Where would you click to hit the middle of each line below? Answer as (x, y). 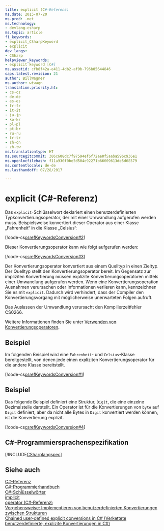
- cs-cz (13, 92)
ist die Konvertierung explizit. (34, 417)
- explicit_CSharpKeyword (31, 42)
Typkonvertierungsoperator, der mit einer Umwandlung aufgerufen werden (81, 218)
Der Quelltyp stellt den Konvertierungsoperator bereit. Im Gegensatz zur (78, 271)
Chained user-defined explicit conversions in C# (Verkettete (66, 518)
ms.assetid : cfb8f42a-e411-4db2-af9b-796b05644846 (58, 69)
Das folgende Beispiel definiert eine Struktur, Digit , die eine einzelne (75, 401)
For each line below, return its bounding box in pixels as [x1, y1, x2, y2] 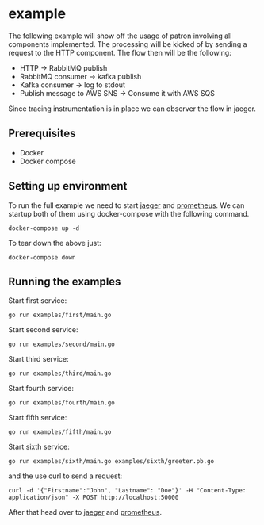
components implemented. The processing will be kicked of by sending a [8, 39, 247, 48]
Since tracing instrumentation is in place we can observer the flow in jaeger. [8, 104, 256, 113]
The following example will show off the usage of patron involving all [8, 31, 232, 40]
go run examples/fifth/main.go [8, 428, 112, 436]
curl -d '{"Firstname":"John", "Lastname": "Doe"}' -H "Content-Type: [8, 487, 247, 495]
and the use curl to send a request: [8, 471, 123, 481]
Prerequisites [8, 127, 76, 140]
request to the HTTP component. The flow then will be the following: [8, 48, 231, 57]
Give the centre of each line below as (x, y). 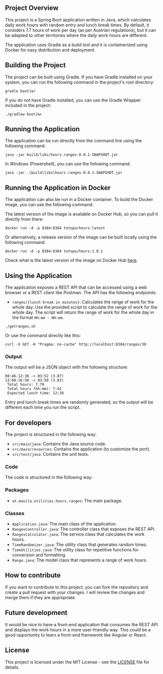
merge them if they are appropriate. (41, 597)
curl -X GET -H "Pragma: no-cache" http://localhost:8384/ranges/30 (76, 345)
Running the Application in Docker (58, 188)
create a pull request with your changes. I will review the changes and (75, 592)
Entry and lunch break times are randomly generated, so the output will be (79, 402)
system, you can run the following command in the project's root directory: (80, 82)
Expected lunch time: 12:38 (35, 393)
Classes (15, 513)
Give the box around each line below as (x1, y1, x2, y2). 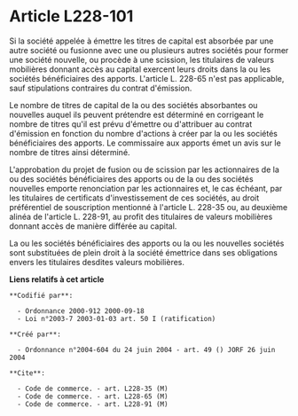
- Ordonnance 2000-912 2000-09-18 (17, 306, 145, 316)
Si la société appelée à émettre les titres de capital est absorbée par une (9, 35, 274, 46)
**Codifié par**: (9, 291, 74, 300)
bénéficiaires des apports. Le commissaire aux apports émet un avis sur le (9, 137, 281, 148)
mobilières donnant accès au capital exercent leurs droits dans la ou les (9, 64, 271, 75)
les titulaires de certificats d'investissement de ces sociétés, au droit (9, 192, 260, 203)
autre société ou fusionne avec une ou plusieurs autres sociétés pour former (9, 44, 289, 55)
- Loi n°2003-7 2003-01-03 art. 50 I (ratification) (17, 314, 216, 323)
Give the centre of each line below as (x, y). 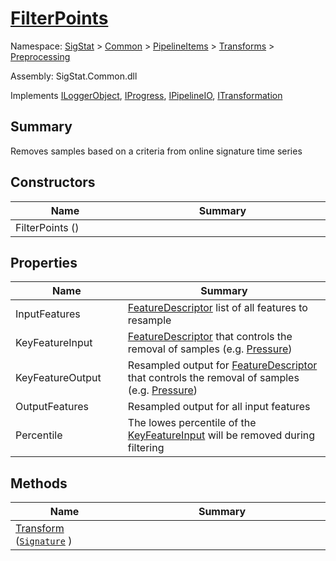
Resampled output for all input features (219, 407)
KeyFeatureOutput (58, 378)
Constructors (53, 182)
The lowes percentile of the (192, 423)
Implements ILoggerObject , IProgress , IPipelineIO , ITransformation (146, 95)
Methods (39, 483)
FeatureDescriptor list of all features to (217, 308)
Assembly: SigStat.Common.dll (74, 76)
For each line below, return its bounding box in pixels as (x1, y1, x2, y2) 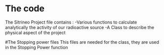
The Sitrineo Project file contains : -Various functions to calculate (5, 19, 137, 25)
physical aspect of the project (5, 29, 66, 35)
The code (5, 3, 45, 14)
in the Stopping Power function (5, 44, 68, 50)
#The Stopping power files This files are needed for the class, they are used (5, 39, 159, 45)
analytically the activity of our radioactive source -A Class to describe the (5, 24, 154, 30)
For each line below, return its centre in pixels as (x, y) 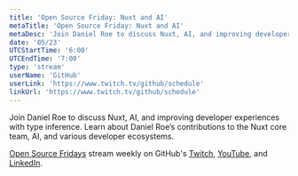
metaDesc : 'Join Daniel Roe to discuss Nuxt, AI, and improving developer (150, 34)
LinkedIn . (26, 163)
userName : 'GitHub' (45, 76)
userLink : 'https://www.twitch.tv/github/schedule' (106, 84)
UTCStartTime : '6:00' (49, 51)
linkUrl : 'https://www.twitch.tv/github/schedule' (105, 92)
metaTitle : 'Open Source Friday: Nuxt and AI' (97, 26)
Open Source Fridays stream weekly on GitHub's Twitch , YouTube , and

================================

Description of the task – Within the material above, output exactly the lines from the one with "les titulaires de" through the one with "- Loi n°2003-7", end lines included, and nothing besides.

Solution for this problem –
les titulaires de certificats d'investissement de ces sociétés, au droit (9, 192, 260, 203)
autre société ou fusionne avec une ou plusieurs autres sociétés pour former (9, 44, 289, 55)
- Loi n°2003-7 2003-01-03 art. 50 I (ratification) (17, 314, 216, 323)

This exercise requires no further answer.